Final Amazon Tool Results

Things To Watch Out For

When running this test, any automated campaigns will have the Targeting show an * instead of a keyword. You can filter these out of the results as this tool does not factor in the search terms coming from automatic campaigns and will not be able to process the decrease in the bulk upload.

Another issue that might occur is that the “saved” budget will completely wipe out the daily budget of a campaign. This isn’t a bad thing as it shows the entire campaign is inefficient. Depending on the product being targeted, it might do better to pause the campaign and put the budget elsewhere.

I would also recommend filtering out Branded campaigns from this tool as well, if possible.
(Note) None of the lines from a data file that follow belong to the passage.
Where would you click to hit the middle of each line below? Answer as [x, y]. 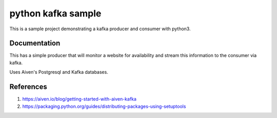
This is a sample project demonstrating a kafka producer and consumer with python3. [100, 29]
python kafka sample [55, 13]
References [28, 87]
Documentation [35, 43]
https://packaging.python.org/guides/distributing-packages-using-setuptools [104, 106]
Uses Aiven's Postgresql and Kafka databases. [59, 72]
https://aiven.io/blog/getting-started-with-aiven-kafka [80, 99]
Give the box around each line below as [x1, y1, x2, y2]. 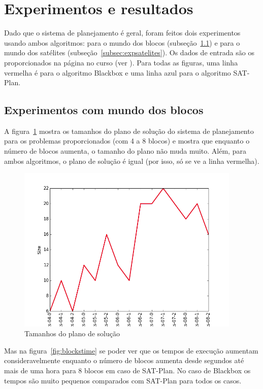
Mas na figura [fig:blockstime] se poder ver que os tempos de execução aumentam [4, 345, 258, 356]
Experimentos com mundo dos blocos [4, 102, 204, 118]
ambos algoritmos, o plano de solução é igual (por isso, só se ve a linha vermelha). [4, 155, 259, 166]
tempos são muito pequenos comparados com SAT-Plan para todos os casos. [4, 375, 242, 385]
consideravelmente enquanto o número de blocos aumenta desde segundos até [4, 355, 244, 366]
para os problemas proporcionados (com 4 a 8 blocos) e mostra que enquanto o [4, 135, 250, 146]
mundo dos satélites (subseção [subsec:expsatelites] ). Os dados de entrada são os [4, 47, 254, 58]
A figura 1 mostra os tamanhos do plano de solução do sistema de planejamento [4, 125, 254, 136]

Brand protection is a key strategy on Amazon where there is an exponential amount of competition. I rarely recommend decreasing aggressive bids on Branded terms as that allows competitors to more easily enter your space and take away your sales.

Conclusion

While a simple tool, this process allows the keywords that are performing below the ACoS goal in the campaigns to continue spending while you can use the “saved” budget on new tests or expansion in the account. We tested this on two accounts and discovered ~$3K/month in previously wasted spend in one and ~$5.5K/month in wasted spend for the other. We put the saved budget toward new product launches and reported a 2-10% decrease in ACoS across the original campaigns. From my experience, it is worth testing in your account and seeing what kind of results you get.